За ужином оживление постепенно сникло, а Иошуа сидел и никак не мог проглотить первый кусок. Снова вернулась тоска, которая охватила его сегодня днем в городе, когда на минуту отвел его в сторону посланник Никодима. Он торопливо передал предупреждение хозяина о том, что на совещании у первосвященника решено ночью арестовать Иошуа, что шпионы рыщут по городу, чтобы узнать, где ночует Иошуа, и говорили с кем-то из учеников. Больше он ничего не сказал, кивнул головой и исчез в толпе. Иошуа замер от охватившего душу ужаса, хотя давно предвидел такой исход и был готов к нему.
Днем шум оживленной толпы, жадные взгляды людей, вопросы быстро заглушили страх, отвлекли, а сейчас за столом снова тоска сдавила грудь, сжимая холодом сердце. К горлу подступила тошнота, он прикрыл глаза, и перед взором возникла взбешенная толпа, обезумевшая от крови и злобы. Снова подкатили оцепенение и холод смерти, как в детстве, когда он оказался в толпе на месте казни. Перед ним билось в агонии окровавленное тело, жалкое и слабое, и ему казалось, что его пронзает боль этого несчастного и все вокруг должны были вопить от жуткой боли. Маленький Иошуа закричал, мать подхватила его и под смех соседей потащила прочь, а когда визг толпы затих, прижала к себе, стараясь своим теплом отогреть его, избавить от боли, которая мучила его.

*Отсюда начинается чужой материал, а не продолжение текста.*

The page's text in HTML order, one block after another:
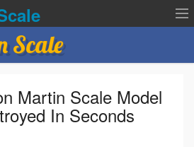
Scale
Martin Scale Model
In Seconds

— Я люблю тебя, — звала она его, — люблю, маленький мой, я с тобой. И ты любишь меня.
Иошуа видел близко ее глаза, полные до краев болью, его болью. Он испугался за нее, закричал: «Мама!» — и прижался к ее лицу, чувствуя, как уходит страх и боль…
— Дети мои, — проговорил хрипло Иошуа, оглядывая всех, — помните, любите друг друга… — Он помолчал и добавил: — Слух может подвести, глаза не все видят. Но если любите, то узнаете друг друга, найдете среди тьмы, как меня нашли.
— Ты назвал нас детьми? — с улыбкой спросил Иуда. — Но среди нас есть и с сединой в волосах.
— Как я — сын того, кто полюбил меня вечной любовью, так и вы — дети, которых моя любовь должна привести к радости.
— Как же нам доказать тебе любовь нашу? — спросил Иуда настороженно. — Может, как та неразумная женщина, которая вылила тебе на ноги дорогое масло?
— Она любила и потому не спрашивала, как быть. Потому имя ее уже нетленно.